First, I should say that the categories are not hard and fast. Some politicians are insiders part of the time and outsiders at other times. Still, most fall on one side of the line or other, especially as they go on in their careers.
Insiders focus on making the institution work. They tend to give fewer speeches on the floor, issue fewer press releases, and spend less time considering how to play the public relations game or how to raise money. Instead, they put in long, tedious hours on the minutiae of developing legislation, attending hearings, listening to experts, exploring policy options, and working on building consensus. They’re dedicated to finding support for a bill or a set of proposals wherever they can, and they appreciate the necessity of bipartisanship.
They’re constantly engaged in networking and so tend to be popular within the Congress —they have the respect of their colleagues because other members know these are the people who make the institution move forward. They’re the ones who do the necessary work of legislating.
Outsiders pass through the institution of Congress, but many of them are using Congress — and especially the House of Representatives — as a stepping-stone to another office: the Senate, a governorship, the presidency.
On Capitol Hill, these people behave very differently from insiders. They raise money aggressively, put a lot of effort into developing a public persona, and are consumed with public relations. They travel a lot and take every opportunity they can to meet and address conferences and large organizations. They churn out press releases and speak on the floor on every topic they can find something to deliver an opinion about.
They miss votes more frequently than insiders, and often do not attend committee hearings. They tend not to socialize with other members, and so generally are not as popular as insiders. When they do attend a committee hearing, they use it as a platform to help them build a constituency beyond their own district or state. They tend to be more partisan than insiders, because they are seeking to build a political base. They’re often impatient with House and Senate traditions, and are impatient with the democratic process.
I remember late one night — actually, it was more like 3:00 or 4:00 in the morning— standing behind the rail of the House talking with a charismatic, charming congressman from the South. He’d been in the House for only a term or two, and was chagrined at the parliamentary tangle we were working our way through that night. “Lee,” he said, “how can you stand this place? I’m going to go home and run for governor!” And he did.

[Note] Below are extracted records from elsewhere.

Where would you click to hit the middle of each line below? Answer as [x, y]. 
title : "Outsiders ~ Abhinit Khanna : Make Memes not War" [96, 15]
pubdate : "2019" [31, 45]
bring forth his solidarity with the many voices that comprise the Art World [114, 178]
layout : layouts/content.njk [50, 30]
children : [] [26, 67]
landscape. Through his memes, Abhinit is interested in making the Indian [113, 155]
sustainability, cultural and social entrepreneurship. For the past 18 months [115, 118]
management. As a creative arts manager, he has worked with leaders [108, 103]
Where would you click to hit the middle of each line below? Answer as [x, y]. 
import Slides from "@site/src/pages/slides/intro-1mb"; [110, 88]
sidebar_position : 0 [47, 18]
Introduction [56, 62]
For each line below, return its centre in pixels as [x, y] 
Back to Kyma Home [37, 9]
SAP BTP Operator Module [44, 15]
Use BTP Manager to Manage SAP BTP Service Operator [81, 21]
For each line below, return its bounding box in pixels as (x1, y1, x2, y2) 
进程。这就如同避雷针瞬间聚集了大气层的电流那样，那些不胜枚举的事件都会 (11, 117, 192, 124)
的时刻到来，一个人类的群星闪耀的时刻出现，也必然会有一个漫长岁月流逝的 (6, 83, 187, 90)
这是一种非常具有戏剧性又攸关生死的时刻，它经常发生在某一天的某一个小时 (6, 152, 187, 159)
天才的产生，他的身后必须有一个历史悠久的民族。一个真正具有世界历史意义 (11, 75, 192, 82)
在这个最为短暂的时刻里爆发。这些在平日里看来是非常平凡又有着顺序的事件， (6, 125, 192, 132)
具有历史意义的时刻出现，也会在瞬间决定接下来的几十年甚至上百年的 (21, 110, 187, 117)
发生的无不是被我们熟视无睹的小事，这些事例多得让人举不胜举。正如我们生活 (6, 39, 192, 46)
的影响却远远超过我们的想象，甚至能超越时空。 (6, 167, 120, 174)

I want to be clear that I’m not making a judgment here as to which kind of member is more valuable. I may prefer to spend my time with insiders, but both are needed to make the system work. You have to have members reaching out to the broader public, talking about the big issues and engaging Americans in the issues of the day. And you need people on the inside who are dedicated to resolving those issues by attending to the legislation that will make this possible.

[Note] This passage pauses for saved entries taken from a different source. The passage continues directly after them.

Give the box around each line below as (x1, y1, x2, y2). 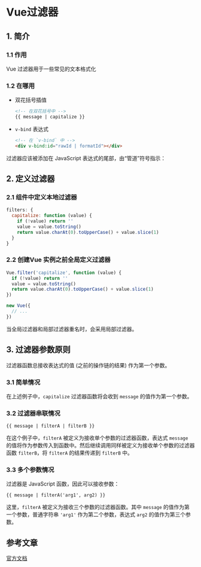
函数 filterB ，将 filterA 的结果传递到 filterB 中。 (6, 449, 133, 456)
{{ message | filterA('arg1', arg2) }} (6, 492, 106, 498)
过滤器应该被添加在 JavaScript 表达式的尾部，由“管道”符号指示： (6, 154, 166, 161)
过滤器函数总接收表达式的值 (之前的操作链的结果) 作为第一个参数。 (6, 361, 170, 368)
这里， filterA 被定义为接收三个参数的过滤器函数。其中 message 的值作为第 (6, 504, 190, 511)
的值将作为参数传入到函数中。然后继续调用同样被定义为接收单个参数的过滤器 (6, 442, 195, 449)
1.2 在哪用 (6, 81, 35, 90)
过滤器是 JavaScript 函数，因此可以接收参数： (6, 480, 120, 487)

The truth is, Congress wouldn’t work if everyone were an outside player. The process is tedious: especially when you’re trying to draft a bill, you get into arcane arguments over language; you have to go line by line over the bill and each amendment. Outsiders have little patience for this process, and often don’t show up for it.
Yet if everyone were an insider, the country would be deprived of the dialogue, debate, and sheer spectacle that give Americans a sense of stake and participation in the policy-making process.
Lee H. Hamilton is Director of the Center on Congress at Indiana University; Distinguished Scholar, IU School of Global and International Studies; and Professor of Practice, IU School of Public and Environmental Affairs. He served as U.S. Representative from Indiana’s 9th Congressional District from 1965-1999.